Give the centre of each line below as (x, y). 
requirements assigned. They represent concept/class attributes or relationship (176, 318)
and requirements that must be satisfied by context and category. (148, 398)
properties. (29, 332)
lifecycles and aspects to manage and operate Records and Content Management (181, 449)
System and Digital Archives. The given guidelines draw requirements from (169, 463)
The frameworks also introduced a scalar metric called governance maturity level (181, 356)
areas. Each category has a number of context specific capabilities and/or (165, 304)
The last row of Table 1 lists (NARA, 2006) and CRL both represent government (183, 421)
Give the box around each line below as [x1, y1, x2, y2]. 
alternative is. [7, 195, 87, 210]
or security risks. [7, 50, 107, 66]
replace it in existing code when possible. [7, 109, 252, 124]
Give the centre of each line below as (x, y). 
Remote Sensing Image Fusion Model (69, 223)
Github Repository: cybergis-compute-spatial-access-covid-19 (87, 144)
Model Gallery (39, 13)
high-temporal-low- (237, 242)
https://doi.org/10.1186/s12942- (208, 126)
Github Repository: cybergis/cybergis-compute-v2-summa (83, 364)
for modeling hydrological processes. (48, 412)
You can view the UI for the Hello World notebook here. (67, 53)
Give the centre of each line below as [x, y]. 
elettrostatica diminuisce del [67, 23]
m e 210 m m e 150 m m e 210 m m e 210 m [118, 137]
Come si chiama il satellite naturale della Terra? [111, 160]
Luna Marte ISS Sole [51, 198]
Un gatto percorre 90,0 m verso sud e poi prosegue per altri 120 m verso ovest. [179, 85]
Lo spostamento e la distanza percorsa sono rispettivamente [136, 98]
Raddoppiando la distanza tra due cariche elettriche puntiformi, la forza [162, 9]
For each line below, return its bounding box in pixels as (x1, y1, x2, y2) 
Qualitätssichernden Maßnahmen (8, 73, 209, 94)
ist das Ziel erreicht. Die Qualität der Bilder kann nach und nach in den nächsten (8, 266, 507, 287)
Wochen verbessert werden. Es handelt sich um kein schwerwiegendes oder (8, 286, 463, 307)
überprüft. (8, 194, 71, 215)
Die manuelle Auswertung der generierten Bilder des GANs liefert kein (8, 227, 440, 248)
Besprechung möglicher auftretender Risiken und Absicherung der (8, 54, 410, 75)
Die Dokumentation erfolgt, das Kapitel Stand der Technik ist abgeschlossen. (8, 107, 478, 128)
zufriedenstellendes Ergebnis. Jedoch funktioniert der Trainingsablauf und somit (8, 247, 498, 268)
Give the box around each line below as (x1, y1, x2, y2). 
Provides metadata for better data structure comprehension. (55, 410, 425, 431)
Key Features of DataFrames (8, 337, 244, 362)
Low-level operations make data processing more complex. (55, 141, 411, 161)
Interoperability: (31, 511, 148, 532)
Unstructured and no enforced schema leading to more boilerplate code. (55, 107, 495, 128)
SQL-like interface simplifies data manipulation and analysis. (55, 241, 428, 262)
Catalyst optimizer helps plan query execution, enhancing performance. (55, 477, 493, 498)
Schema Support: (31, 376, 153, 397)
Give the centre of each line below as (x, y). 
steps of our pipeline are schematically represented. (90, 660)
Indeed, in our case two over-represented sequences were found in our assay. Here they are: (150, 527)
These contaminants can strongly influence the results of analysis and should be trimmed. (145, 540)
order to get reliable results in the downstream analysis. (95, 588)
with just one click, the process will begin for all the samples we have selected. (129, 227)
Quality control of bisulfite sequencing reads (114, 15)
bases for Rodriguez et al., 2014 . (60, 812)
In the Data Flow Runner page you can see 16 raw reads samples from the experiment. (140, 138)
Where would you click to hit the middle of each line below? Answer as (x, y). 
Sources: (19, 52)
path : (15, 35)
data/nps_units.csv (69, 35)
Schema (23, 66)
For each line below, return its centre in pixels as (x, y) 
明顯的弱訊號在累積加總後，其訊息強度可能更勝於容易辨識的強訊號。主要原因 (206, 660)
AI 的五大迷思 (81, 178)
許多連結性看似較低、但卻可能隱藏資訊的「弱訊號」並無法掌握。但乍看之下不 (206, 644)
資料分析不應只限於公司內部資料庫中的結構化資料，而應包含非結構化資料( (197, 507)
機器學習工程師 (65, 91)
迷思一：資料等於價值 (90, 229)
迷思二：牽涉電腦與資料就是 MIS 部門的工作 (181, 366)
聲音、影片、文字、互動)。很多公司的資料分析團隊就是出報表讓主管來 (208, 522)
- - -
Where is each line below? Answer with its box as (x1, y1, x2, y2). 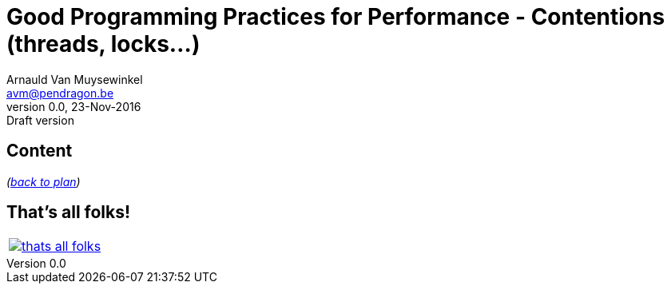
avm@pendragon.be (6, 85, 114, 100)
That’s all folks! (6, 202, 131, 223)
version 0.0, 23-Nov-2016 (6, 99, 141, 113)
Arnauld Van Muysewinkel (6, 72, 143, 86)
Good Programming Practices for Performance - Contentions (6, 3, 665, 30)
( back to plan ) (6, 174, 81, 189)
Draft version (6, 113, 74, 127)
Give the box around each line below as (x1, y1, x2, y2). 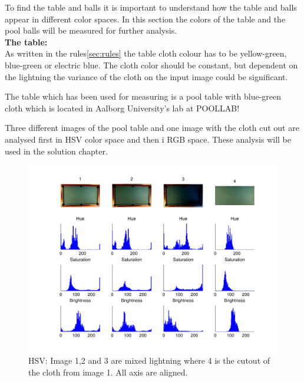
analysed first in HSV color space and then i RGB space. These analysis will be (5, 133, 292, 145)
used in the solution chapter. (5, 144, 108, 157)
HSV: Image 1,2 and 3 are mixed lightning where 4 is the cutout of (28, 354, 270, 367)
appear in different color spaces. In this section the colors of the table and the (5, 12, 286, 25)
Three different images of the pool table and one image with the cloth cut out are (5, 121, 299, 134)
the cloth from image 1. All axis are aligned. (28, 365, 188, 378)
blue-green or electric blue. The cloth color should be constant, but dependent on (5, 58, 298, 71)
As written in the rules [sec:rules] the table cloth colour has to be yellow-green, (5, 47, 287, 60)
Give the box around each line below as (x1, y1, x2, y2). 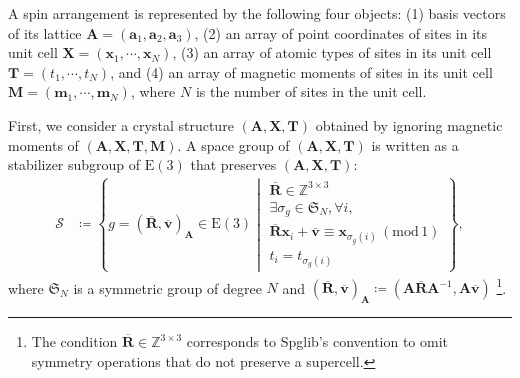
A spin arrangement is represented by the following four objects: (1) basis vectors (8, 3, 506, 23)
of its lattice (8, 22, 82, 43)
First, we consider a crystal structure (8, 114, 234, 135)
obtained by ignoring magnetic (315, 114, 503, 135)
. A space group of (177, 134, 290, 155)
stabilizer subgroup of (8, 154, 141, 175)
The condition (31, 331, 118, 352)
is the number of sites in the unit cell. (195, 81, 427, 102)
- - -
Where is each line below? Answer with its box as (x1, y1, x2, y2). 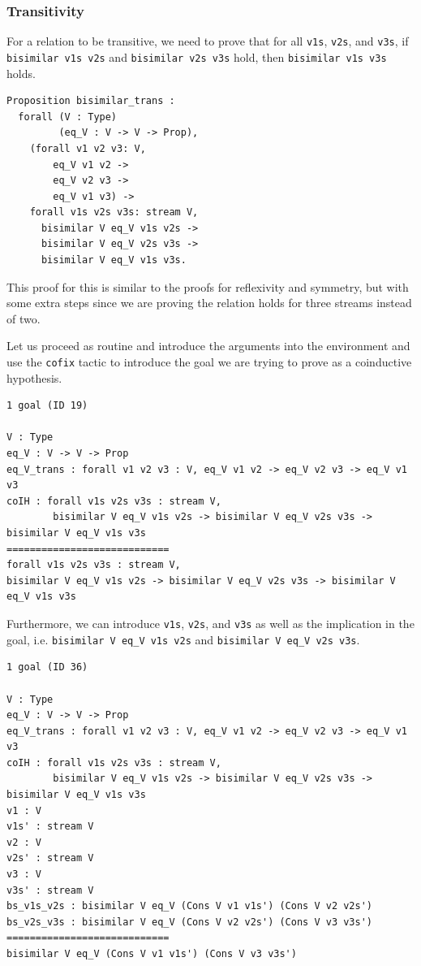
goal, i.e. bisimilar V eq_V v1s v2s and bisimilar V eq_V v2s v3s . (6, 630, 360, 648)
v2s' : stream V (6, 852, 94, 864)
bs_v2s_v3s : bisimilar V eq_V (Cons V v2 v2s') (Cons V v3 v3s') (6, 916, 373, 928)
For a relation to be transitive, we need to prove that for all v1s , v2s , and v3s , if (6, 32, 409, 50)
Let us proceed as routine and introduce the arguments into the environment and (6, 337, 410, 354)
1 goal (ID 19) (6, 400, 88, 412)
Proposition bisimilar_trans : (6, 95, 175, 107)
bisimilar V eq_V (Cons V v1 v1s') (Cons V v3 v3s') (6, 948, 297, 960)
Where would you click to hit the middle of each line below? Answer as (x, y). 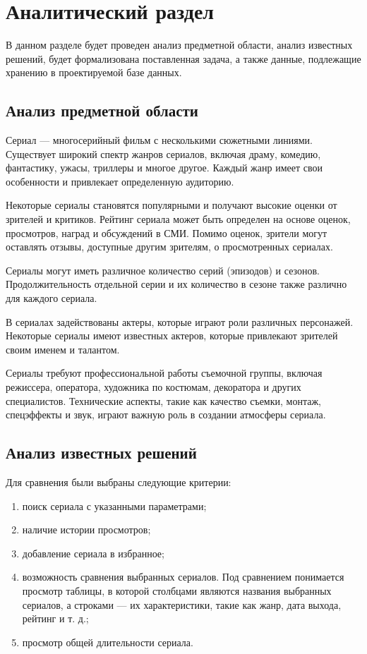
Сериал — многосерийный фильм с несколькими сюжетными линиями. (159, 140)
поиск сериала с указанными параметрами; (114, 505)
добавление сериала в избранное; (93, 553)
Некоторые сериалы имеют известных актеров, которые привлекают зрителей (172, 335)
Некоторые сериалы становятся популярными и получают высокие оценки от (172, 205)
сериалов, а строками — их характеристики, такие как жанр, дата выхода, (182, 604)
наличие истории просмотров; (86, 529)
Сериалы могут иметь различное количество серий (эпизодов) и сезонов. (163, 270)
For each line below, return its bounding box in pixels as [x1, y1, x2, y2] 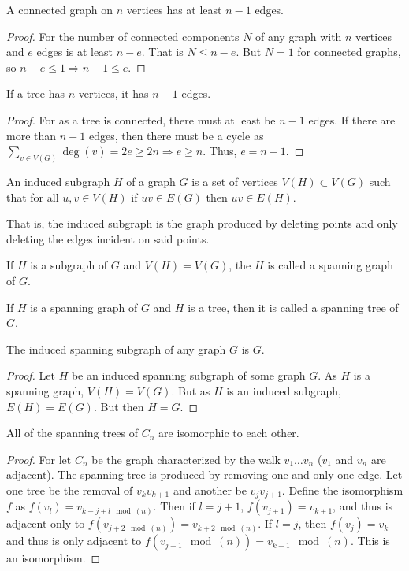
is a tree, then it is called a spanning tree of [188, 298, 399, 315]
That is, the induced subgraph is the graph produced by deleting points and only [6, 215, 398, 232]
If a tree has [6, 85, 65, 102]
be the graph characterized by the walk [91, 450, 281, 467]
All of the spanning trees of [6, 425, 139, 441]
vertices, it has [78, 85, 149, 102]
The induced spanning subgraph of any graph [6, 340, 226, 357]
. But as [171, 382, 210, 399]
- - -
Task prompt: Reproduce verbatim only the segment of the listing bounded by the line containing "Wochen verbessert werden." and the line containing "Unstructured and no", with both boundary lines included.

Response to the task:
Wochen verbessert werden. Es handelt sich um kein schwerwiegendes oder (8, 286, 463, 307)
überprüft. (8, 194, 71, 215)
Die manuelle Auswertung der generierten Bilder des GANs liefert kein (8, 227, 440, 248)
Besprechung möglicher auftretender Risiken und Absicherung der (8, 54, 410, 75)
Die Dokumentation erfolgt, das Kapitel Stand der Technik ist abgeschlossen. (8, 107, 478, 128)
zufriedenstellendes Ergebnis. Jedoch funktioniert der Trainingsablauf und somit (8, 247, 498, 268)
Give the box around each line below as (x1, y1, x2, y2). 
Provides metadata for better data structure comprehension. (55, 410, 425, 431)
Key Features of DataFrames (8, 337, 244, 362)
Low-level operations make data processing more complex. (55, 141, 411, 161)
Interoperability: (31, 511, 148, 532)
Unstructured and no enforced schema leading to more boilerplate code. (55, 107, 495, 128)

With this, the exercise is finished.